● WHAT THE EXERCISE ASKS:
Below are records; extract exactly the lines from the one containing "Give the centre" through the last, both included, and keep the pictures out.

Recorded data
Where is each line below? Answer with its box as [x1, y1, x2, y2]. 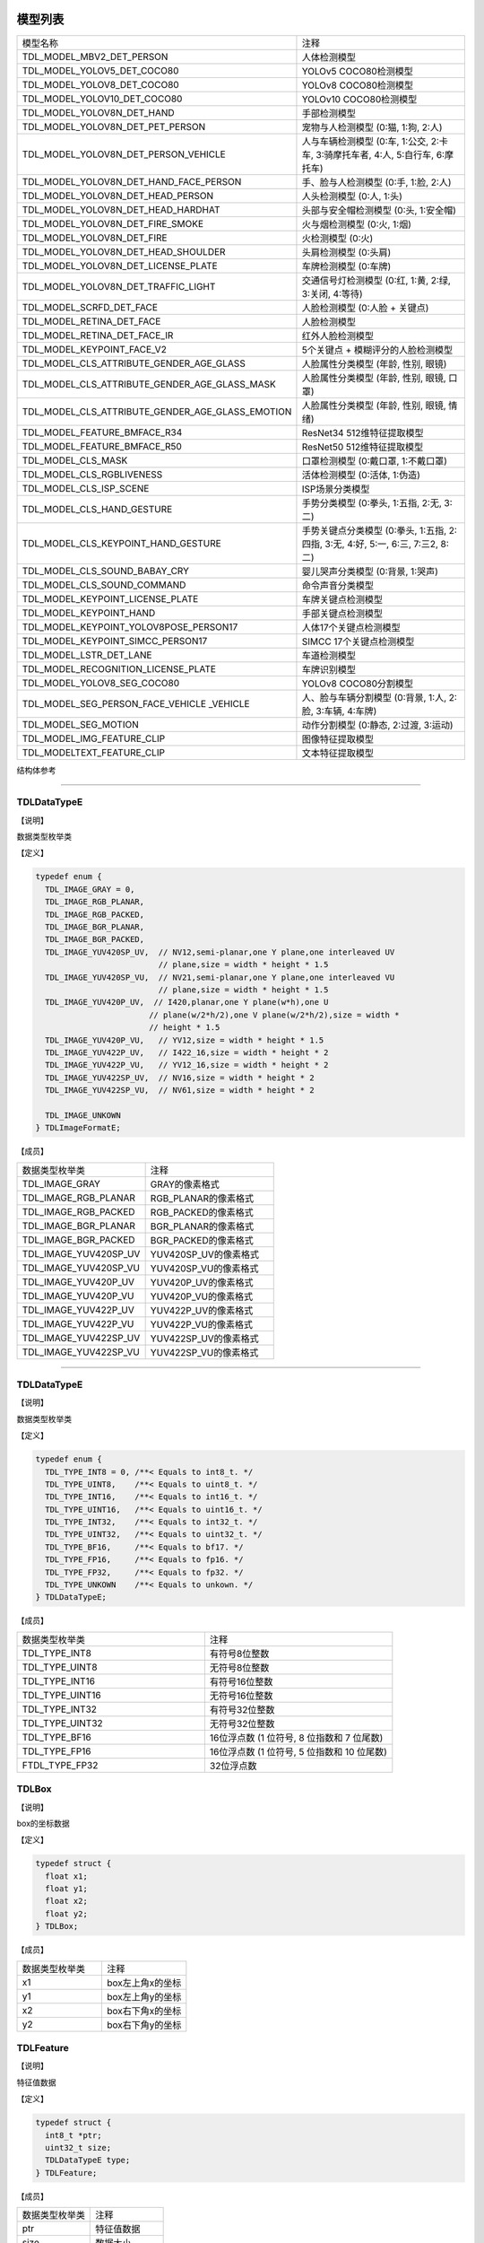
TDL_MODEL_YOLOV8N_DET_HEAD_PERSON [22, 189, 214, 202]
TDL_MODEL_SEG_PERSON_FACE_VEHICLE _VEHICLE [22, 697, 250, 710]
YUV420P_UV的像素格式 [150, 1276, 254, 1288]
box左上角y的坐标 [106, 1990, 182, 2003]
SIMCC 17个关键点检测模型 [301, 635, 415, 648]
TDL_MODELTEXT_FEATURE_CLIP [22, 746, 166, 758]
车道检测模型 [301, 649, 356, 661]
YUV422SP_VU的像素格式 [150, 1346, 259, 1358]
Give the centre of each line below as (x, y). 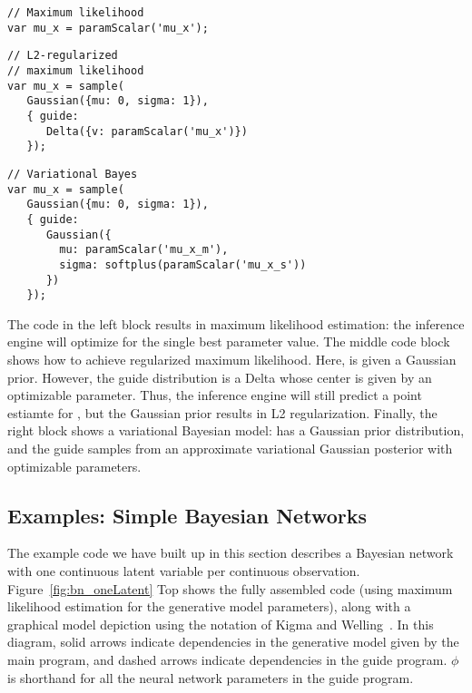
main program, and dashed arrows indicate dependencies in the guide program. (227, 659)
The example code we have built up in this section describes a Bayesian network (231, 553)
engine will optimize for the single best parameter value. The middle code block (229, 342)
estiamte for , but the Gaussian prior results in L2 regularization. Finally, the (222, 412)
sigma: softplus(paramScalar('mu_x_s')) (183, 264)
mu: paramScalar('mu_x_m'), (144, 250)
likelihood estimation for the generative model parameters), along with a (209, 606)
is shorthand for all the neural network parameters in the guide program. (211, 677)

● FINISHED TASK:
Give the centre of each line below as (x, y). 
main program, and dashed arrows indicate dependencies in the guide program. (227, 659)
The example code we have built up in this section describes a Bayesian network (231, 553)
engine will optimize for the single best parameter value. The middle code block (229, 342)
estiamte for , but the Gaussian prior results in L2 regularization. Finally, the (222, 412)
sigma: softplus(paramScalar('mu_x_s')) (183, 264)
mu: paramScalar('mu_x_m'), (144, 250)
likelihood estimation for the generative model parameters), along with a (209, 606)
is shorthand for all the neural network parameters in the guide program. (211, 677)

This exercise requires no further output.